Collected data
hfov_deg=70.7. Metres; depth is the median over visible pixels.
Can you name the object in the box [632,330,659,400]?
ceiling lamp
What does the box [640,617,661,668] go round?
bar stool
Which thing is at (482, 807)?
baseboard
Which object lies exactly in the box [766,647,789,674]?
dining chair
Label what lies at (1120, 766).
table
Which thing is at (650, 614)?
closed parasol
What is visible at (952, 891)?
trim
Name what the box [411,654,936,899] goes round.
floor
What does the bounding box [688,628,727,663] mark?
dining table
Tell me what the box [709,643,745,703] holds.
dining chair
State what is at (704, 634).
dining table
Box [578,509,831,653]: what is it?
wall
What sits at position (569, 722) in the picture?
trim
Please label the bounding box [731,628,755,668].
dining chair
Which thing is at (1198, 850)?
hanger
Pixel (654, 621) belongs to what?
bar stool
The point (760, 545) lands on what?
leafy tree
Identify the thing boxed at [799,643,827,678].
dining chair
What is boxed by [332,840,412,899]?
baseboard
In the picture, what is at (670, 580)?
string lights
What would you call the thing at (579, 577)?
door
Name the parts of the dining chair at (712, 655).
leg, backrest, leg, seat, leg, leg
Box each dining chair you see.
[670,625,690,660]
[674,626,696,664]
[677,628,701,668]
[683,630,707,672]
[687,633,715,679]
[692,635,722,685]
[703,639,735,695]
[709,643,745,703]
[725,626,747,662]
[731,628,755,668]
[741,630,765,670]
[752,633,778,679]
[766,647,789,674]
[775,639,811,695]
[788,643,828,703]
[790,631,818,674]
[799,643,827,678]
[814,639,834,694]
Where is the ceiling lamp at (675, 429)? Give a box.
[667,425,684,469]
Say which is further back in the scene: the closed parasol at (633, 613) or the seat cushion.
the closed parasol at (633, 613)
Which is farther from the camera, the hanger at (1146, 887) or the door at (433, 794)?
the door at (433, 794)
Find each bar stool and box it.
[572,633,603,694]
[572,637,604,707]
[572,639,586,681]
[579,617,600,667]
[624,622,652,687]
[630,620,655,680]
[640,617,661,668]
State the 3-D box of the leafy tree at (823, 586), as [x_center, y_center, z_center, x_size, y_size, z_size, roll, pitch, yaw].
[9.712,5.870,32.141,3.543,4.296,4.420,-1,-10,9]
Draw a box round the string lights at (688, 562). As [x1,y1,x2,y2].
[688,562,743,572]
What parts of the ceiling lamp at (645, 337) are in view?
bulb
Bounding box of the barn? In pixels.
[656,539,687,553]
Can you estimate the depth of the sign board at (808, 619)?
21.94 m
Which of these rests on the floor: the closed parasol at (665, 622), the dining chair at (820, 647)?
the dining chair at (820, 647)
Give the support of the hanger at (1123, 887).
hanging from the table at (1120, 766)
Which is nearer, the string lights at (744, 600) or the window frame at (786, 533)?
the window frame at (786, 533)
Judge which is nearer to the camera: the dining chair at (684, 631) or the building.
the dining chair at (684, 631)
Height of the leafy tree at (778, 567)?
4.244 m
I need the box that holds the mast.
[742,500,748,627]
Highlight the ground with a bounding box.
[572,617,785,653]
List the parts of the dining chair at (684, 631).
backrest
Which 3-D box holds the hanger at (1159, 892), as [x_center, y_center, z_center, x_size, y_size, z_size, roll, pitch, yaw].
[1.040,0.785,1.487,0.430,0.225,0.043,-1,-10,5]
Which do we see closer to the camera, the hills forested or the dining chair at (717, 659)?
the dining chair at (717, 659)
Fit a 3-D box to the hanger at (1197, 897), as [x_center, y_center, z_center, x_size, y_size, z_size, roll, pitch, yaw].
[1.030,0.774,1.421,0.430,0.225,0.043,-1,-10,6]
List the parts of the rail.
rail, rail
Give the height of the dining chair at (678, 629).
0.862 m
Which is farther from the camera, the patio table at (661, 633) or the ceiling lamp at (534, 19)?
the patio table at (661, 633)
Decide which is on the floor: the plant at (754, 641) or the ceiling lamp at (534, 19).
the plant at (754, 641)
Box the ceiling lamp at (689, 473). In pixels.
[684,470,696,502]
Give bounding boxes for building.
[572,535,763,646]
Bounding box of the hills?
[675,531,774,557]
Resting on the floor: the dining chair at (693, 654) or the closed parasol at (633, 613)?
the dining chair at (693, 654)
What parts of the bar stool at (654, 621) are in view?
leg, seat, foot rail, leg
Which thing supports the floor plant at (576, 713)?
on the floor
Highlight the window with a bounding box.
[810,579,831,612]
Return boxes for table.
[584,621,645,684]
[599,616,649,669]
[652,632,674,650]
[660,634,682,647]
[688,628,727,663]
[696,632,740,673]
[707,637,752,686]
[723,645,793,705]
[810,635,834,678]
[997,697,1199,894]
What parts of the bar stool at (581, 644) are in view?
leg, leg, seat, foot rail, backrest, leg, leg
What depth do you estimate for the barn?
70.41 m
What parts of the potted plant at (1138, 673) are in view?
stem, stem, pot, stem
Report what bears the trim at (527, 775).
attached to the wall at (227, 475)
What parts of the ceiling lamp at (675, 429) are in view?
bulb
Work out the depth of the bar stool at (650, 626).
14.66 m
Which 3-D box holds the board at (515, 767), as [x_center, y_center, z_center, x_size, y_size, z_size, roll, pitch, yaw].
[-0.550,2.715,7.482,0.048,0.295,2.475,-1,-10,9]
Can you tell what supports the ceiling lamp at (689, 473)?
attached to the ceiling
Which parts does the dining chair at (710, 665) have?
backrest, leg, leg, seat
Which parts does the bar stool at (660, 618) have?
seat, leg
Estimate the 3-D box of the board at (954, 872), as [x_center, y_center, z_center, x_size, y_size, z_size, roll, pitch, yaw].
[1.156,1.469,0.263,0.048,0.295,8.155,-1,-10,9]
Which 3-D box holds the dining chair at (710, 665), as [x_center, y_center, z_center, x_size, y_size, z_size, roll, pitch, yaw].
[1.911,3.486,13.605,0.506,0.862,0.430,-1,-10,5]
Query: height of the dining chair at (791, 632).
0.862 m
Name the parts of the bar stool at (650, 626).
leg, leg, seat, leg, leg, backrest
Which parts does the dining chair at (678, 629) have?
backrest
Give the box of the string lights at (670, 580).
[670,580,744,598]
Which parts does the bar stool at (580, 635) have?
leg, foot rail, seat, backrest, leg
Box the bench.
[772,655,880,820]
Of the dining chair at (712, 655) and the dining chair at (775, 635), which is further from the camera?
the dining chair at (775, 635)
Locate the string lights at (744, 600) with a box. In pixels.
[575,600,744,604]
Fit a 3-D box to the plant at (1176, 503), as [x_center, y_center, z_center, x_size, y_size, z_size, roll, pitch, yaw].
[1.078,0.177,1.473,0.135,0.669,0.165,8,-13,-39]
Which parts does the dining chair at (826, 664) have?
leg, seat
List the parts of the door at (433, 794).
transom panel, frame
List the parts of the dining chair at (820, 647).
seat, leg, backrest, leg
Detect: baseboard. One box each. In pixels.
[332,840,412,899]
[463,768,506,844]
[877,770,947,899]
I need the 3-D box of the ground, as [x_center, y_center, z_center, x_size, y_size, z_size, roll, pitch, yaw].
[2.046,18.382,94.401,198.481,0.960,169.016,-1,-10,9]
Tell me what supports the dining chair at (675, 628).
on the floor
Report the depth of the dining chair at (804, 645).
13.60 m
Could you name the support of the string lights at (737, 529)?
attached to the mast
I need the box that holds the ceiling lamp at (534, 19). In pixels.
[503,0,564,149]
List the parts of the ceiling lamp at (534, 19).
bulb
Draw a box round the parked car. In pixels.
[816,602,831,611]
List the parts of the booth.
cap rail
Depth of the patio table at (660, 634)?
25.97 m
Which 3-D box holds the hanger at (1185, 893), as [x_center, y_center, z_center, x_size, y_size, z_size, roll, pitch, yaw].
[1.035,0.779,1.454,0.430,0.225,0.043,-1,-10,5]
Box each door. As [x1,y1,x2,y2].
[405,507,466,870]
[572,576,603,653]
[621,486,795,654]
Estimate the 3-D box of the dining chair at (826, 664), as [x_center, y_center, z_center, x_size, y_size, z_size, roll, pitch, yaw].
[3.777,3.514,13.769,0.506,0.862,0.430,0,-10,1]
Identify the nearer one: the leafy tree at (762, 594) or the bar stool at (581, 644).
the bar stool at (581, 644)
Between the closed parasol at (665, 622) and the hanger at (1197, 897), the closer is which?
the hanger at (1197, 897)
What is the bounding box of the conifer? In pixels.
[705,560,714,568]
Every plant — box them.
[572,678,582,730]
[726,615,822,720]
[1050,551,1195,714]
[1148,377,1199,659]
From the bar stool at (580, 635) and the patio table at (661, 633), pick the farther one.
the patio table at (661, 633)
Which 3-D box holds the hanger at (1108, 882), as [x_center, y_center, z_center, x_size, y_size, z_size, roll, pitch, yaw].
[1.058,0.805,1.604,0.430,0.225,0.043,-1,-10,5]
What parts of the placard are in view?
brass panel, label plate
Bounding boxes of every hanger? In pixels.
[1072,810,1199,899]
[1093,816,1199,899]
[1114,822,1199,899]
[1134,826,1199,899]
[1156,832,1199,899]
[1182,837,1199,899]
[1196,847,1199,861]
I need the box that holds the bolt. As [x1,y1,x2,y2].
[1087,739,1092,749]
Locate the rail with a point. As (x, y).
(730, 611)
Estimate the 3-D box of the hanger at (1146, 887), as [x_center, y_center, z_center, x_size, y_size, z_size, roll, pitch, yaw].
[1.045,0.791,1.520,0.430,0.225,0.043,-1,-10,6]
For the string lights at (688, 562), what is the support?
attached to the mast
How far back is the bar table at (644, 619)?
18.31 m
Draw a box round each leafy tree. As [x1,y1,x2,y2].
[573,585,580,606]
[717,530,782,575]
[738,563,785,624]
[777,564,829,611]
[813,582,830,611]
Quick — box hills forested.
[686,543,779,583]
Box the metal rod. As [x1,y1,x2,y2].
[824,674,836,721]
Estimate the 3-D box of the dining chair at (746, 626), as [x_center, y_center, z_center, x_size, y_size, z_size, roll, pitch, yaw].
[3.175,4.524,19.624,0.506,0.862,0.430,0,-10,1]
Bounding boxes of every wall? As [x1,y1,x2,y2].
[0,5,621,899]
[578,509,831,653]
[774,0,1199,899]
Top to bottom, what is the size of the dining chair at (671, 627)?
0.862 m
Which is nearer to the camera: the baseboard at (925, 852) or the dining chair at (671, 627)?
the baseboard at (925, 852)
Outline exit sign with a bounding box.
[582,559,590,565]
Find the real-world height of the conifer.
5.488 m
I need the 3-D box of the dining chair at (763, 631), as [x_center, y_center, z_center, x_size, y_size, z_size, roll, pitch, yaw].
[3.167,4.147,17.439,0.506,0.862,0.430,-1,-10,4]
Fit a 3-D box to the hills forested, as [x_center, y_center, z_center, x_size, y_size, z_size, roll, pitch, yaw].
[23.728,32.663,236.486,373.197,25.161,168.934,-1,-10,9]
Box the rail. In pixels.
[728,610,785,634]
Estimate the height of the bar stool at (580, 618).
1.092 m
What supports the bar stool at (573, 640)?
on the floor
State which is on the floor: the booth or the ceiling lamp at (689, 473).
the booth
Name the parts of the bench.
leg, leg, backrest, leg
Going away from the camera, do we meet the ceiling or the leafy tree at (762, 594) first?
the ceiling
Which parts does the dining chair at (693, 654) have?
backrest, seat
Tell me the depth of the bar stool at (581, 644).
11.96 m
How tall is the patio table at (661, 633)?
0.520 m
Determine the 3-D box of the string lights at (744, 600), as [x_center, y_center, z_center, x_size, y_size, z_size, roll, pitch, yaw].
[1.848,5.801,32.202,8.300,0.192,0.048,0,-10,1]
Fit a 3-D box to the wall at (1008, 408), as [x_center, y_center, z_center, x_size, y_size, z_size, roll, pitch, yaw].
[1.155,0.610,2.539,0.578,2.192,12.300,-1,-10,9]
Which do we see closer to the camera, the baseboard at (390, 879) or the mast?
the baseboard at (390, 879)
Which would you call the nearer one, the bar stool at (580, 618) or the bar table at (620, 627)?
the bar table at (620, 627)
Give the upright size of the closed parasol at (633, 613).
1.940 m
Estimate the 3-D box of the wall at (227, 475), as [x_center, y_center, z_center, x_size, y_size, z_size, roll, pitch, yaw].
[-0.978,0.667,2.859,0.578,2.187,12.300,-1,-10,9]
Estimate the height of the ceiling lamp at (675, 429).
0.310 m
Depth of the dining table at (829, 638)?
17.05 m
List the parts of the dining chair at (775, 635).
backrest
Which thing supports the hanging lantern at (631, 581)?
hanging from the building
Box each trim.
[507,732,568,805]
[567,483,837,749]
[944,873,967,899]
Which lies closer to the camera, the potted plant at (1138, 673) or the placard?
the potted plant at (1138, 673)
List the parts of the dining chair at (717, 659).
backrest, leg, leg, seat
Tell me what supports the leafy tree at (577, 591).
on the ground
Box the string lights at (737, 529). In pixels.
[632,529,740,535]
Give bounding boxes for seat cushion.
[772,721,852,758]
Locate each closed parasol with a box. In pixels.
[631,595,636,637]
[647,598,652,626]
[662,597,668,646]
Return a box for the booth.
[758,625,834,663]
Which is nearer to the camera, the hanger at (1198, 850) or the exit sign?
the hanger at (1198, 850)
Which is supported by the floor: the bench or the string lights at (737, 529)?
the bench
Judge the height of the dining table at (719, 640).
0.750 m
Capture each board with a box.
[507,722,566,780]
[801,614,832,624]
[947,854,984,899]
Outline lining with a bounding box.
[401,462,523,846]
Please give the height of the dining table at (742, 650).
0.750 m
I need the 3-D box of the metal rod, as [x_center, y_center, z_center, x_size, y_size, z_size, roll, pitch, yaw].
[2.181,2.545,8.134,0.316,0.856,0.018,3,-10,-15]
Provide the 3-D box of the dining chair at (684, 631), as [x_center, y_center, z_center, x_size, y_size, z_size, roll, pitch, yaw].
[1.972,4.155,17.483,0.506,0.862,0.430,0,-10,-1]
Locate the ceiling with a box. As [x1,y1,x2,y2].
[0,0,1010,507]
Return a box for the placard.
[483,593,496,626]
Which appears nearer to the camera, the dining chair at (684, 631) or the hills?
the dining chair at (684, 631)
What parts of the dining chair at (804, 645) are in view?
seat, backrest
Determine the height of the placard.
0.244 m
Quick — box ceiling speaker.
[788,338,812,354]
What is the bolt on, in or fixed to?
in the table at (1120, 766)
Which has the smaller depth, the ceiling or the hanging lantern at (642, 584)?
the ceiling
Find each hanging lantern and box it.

What you should do -> Taking the entries above, write out exactly the lines starting with the line containing "Depth of the dining table at (829, 638)?" and going on through the line containing "Outline lining with a bounding box.", both included, and nothing else.

Solution to this task ->
Depth of the dining table at (829, 638)?
17.05 m
List the parts of the dining chair at (775, 635).
backrest
Which thing supports the hanging lantern at (631, 581)?
hanging from the building
Box each trim.
[507,732,568,805]
[567,483,837,749]
[944,873,967,899]
Which lies closer to the camera, the potted plant at (1138, 673) or the placard?
the potted plant at (1138, 673)
List the parts of the dining chair at (717, 659).
backrest, leg, leg, seat
Tell me what supports the leafy tree at (577, 591).
on the ground
Box the string lights at (737, 529). In pixels.
[632,529,740,535]
Give bounding boxes for seat cushion.
[772,721,852,758]
Locate each closed parasol with a box. In pixels.
[631,595,636,637]
[647,598,652,626]
[662,597,668,646]
Return a box for the booth.
[758,625,834,663]
Which is nearer to the camera, the hanger at (1198, 850) or the exit sign?
the hanger at (1198, 850)
Which is supported by the floor: the bench or the string lights at (737, 529)?
the bench
Judge the height of the dining table at (719, 640).
0.750 m
Capture each board with a box.
[507,722,566,780]
[801,614,832,624]
[947,854,984,899]
Outline lining with a bounding box.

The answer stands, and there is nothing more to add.